Most of this, though, is mitigated by a surfeit of personality. It’s tempting to say that Murray, Ramis and especially Aykroyd were ideally cast at that point in their careers — the more I see the film the more the enthusiastic, emotional, uncool Aykroyd shines through as the movie’s true hero by right of sheer likability. Sigourney Weaver wrote herself a second career as a screen comedian (she’d been funny onstage for years by 1984, often in plays by Christopher Durang) and also got to be empoweringly erotic in a way that trumped Leia in the previous year’s Return of the Jedi. Rick Moranis’ Louis, the single-minded accountant, is a fresh and gently satirical creation, and William Atherton contributes the first of his ‘80s triptych of assholes (continued with Real Genius and Die Hard) with that aforementioned EPA agent. Reagan-friendly as that villainous character is, he has a point, and it’s only his arrogant manner that truly marks him as deserving of ridicule and Stay-Puft glop.
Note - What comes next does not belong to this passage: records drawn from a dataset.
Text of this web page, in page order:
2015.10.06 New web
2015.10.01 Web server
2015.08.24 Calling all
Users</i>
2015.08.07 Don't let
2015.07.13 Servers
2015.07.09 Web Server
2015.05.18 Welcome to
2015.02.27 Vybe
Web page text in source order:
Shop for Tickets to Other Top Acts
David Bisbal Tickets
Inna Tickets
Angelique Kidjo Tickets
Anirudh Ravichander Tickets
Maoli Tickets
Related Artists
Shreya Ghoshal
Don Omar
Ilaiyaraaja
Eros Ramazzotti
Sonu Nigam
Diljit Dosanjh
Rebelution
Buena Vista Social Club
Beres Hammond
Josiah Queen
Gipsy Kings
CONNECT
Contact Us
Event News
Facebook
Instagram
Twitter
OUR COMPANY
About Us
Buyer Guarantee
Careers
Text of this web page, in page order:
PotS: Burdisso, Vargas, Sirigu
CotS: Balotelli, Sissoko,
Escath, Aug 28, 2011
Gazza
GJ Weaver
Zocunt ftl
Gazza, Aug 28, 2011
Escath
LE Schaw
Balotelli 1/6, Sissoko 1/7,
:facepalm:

The movie is ‘80s-slick, with the typical soundtrack selected to shift units — Ray Parker Jr. had his one hit with the theme song and was seldom heard from again — and a certain flashy, bluish-purple look courtesy of cinematographer Laszlo Kovacs. The lighting has that big-movie John Badham nighttime sheen to it, wedded to Elmer Bernstein’s usual semi-parodic instrumental score he specialized in for various comedies (in, again, the ‘80s) involving SNL alumni. The human beats in the story are small (the biggest arc is Bill Murray’s as he becomes less of a pig to deserve Sigourney Weaver’s hand), but the scale is vast — though not as wild as Aykroyd originally envisioned, apparently. That’s the true conflict of the movie, between shlubby humanity and filmmaking gigantism.
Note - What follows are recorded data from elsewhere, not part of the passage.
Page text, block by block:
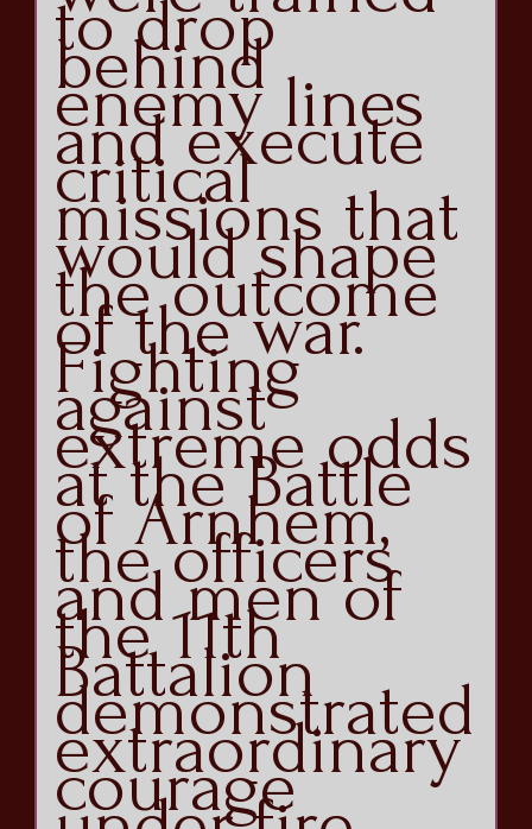
to drop
behind
enemy lines
and execute
critical
missions that
would shape
the outcome
of the war.
Fighting
against
extreme odds
at the Battle
of Arnhem,
the officers
and men of
the 11th
Battalion
demonstrated
extraordinary
courage
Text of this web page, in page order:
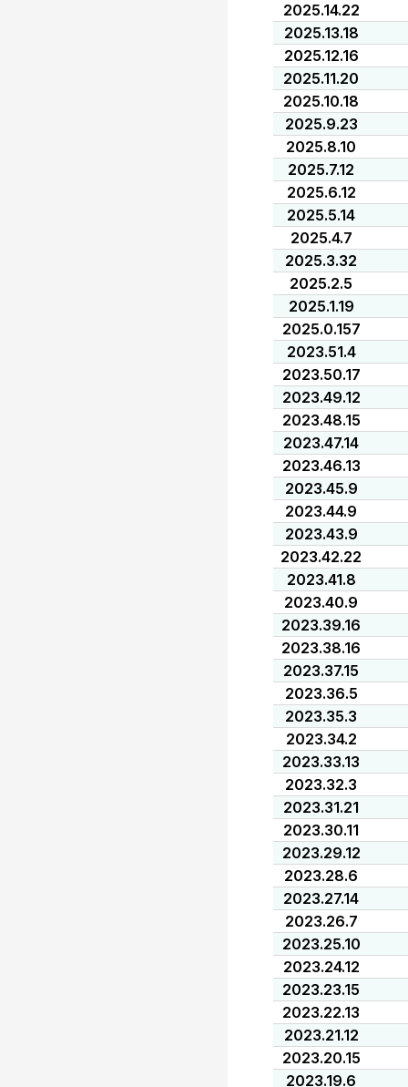
2025.14.22
2025.13.18
2025.12.16
2025.11.20
2025.10.18
2025.9.23
2025.8.10
2025.7.12
2025.6.12
2025.5.14
2025.4.7
2025.3.32
2025.2.5
2025.1.19
2025.0.157
2023.51.4
2023.50.17
2023.49.12
2023.48.15
2023.47.14
2023.46.13
2023.45.9
2023.44.9
2023.43.9
2023.42.22
2023.41.8
2023.40.9
2023.39.16
2023.38.16
2023.37.15
2023.36.5
2023.35.3
2023.34.2
2023.33.13
2023.32.3
2023.31.21
2023.30.11
2023.29.12
2023.28.6
2023.27.14
2023.26.7
2023.25.10
2023.24.12
2023.23.15
2023.22.13
2023.21.12
2023.20.15
2023.19.6

And yet, despite the flaws I’ve dwelled on here, I feel real affection for Ghostbusters. How could you not? It’s goofy, funny, homey — it’s genuine comfort food. It’s just that I don’t see a great difference, qualitatively or thematically, between it and Caddyshack or Stripes or Meatballs; it just has massive effects by Richard Edlund and company. It’s probably the most kid-friendly of those four Murray vehicles (if you ignore a quick PG-rated blowjob joke), and thus it has endured as a horror-comedy alongside such peers as Gremlins and Beetlejuice. (A case could be made that Ghostbusters was a Tim Burton film a year or two early.) Its jocular DNA persists in blockbusters ranging from Men in Black to Guardians of the Galaxy, and it was one of the movies “sweded” in Be Kind Rewind. And its honor is now being defended against the girl cooties of the reboot by aghast baby sexists from sea to shining sea. The anti-establishment supernatural farce has become, finally and inevitably, establishment.